# What you are asked to do
From the material below, copy out each line with the word "data" in it.

# Material supplied
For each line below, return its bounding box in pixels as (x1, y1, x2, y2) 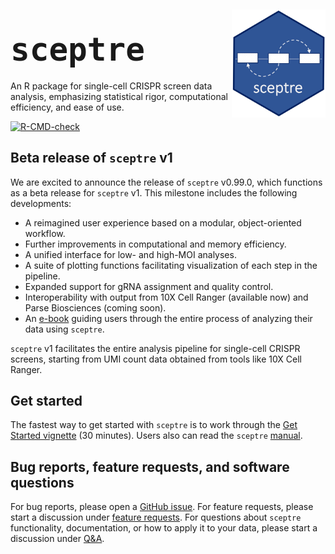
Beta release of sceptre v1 (10, 150, 173, 167)
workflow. (24, 227, 66, 239)
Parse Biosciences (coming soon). (24, 301, 167, 314)
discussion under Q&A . (10, 533, 105, 545)
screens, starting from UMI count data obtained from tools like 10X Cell (10, 353, 302, 365)
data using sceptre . (24, 323, 105, 335)
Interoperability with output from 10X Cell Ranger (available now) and (24, 291, 309, 303)
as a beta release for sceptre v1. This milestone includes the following (10, 186, 298, 199)

# Answer box
screens, starting from UMI count data obtained from tools like 10X Cell (10, 353, 302, 365)
data using sceptre . (24, 323, 105, 335)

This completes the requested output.